[Start of section]

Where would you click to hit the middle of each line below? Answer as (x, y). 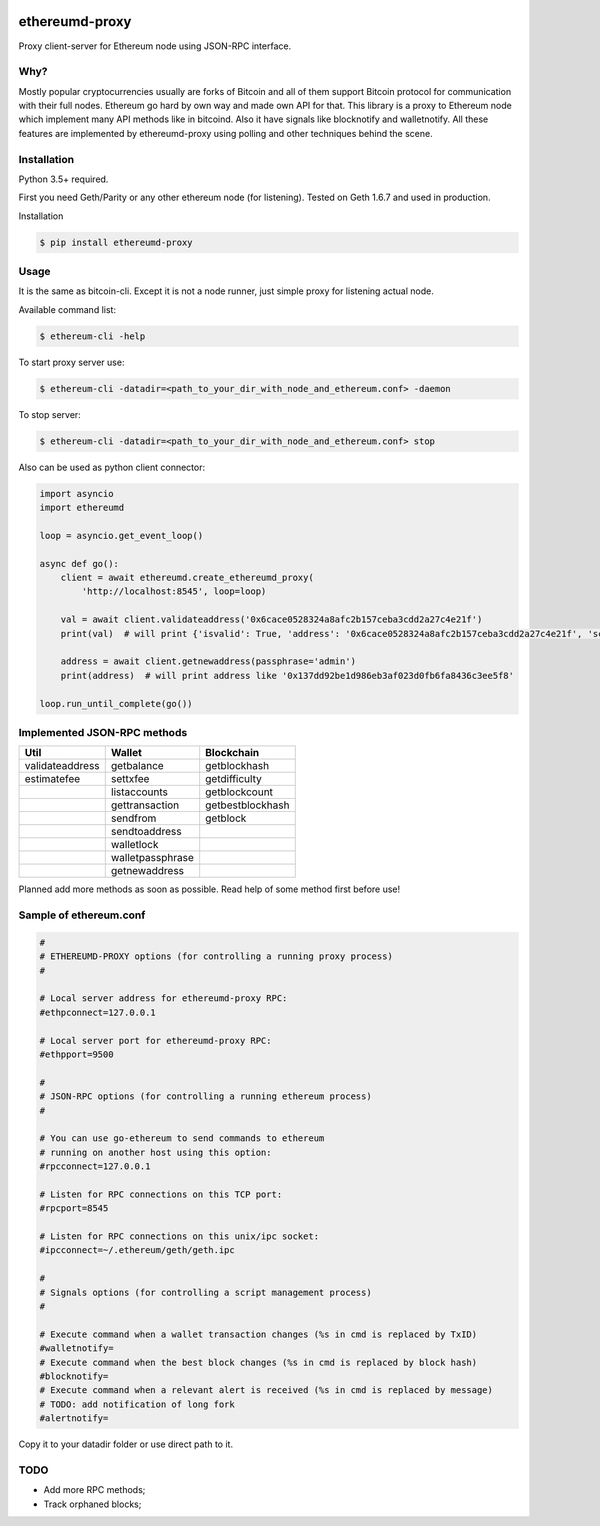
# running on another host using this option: (155, 1152)
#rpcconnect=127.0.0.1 (95, 1166)
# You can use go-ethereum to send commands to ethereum (182, 1138)
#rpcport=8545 (74, 1208)
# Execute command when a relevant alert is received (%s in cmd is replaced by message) (266, 1390)
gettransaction (145, 805)
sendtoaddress (146, 832)
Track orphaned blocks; (92, 1504)
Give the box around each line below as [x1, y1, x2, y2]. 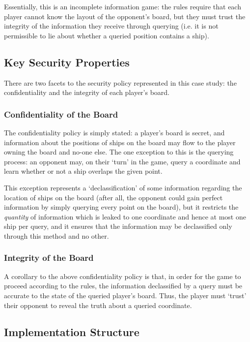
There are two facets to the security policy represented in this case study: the [4, 77, 237, 88]
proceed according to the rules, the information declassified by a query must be [4, 280, 243, 291]
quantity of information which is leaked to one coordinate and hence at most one [4, 211, 246, 221]
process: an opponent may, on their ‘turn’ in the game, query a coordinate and [4, 156, 241, 166]
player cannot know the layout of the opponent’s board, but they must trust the [4, 11, 246, 21]
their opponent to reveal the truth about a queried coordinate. [4, 300, 192, 310]
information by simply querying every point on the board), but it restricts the [4, 202, 239, 212]
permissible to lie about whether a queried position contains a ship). [4, 30, 209, 40]
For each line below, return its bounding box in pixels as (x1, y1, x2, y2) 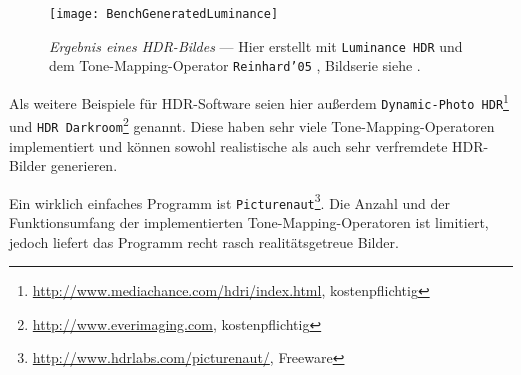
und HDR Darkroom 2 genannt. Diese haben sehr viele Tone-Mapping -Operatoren (9, 113, 495, 136)
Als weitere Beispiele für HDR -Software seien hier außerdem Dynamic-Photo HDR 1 (9, 89, 509, 113)
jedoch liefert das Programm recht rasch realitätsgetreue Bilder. (9, 231, 399, 252)
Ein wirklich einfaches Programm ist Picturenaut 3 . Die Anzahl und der (9, 189, 450, 213)
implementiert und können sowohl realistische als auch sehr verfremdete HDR (9, 135, 484, 156)
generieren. (50, 155, 118, 176)
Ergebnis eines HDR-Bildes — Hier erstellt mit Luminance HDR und (49, 35, 463, 56)
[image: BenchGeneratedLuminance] (49, 7, 279, 21)
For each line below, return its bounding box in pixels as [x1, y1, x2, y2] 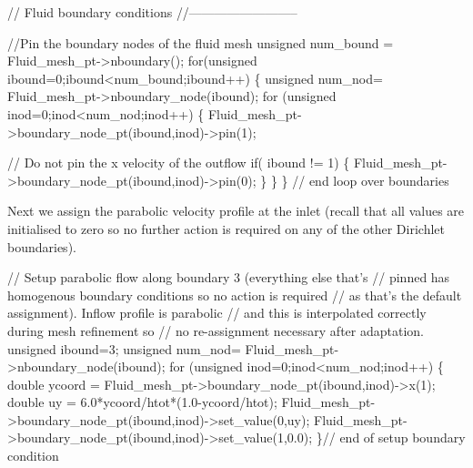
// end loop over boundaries [292, 170, 449, 189]
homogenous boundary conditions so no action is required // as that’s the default [7, 285, 462, 304]
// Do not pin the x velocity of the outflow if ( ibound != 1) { [7, 153, 350, 172]
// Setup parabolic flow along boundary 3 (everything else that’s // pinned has [7, 268, 450, 287]
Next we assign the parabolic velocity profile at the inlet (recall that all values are [7, 201, 465, 220]
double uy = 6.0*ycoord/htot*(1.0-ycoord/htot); [7, 392, 277, 412]
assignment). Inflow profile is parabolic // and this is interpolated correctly [7, 303, 427, 322]
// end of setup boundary [322, 428, 466, 447]
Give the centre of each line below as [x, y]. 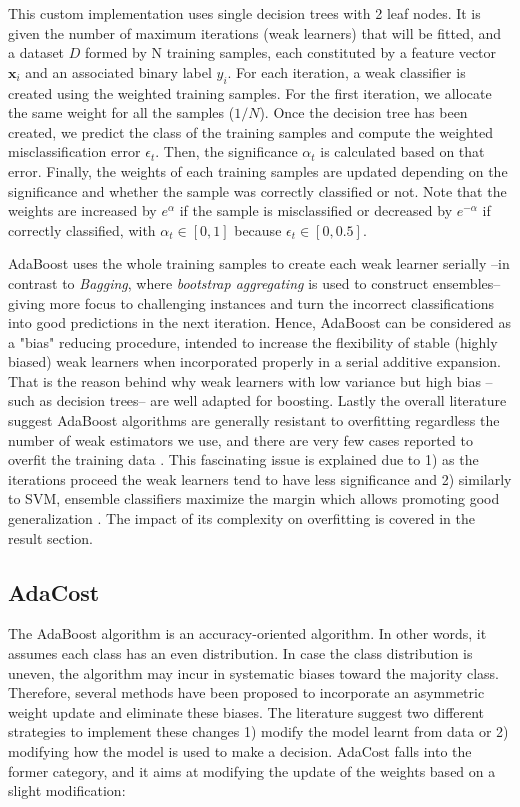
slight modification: [67, 790]
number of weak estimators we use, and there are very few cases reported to [240, 439]
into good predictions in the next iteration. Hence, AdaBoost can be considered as [260, 322]
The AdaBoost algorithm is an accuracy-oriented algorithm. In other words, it [247, 633]
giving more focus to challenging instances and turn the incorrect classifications [251, 302]
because [258, 229]
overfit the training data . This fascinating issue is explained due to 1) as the [243, 459]
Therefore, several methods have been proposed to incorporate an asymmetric [246, 692]
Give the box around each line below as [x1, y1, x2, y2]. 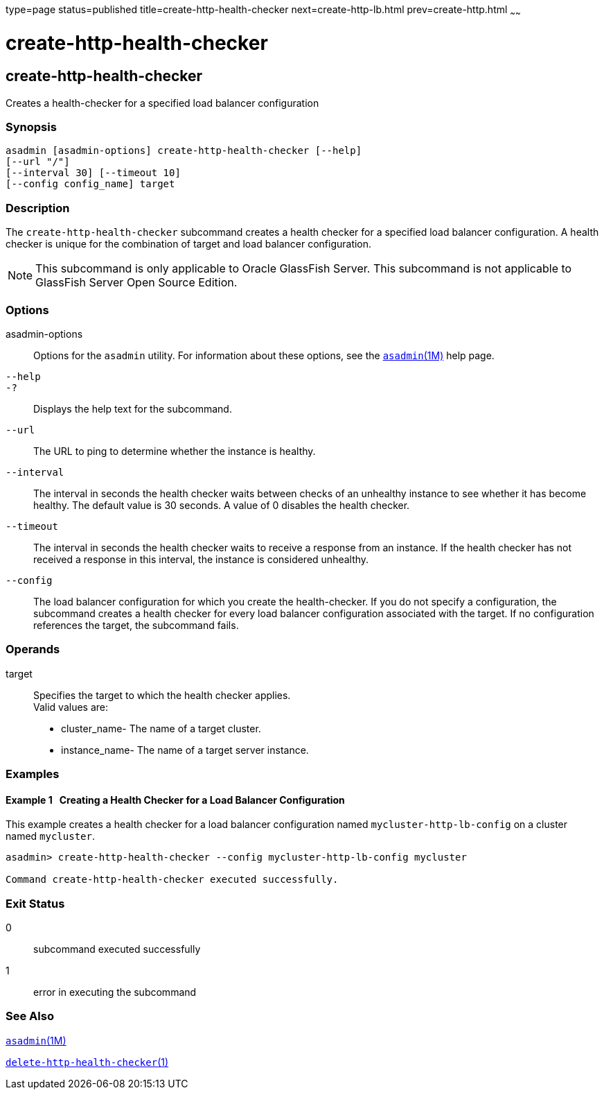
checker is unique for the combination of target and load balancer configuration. [6, 238, 372, 250]
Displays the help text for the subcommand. [33, 402, 232, 415]
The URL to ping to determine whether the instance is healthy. [33, 445, 316, 457]
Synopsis [6, 120, 57, 135]
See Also [6, 1009, 54, 1024]
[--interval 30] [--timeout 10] [6, 167, 181, 179]
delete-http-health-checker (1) [6, 1055, 169, 1068]
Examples [6, 767, 60, 782]

[End of section]

# Exercise
Lines from the entries that contain the string "boundary" must be found and copied.

# Completed task
homogenous boundary conditions so no action is required // as that’s the default [7, 285, 462, 304]
// Setup parabolic flow along boundary 3 (everything else that’s // pinned has [7, 268, 450, 287]
// end of setup boundary [322, 428, 466, 447]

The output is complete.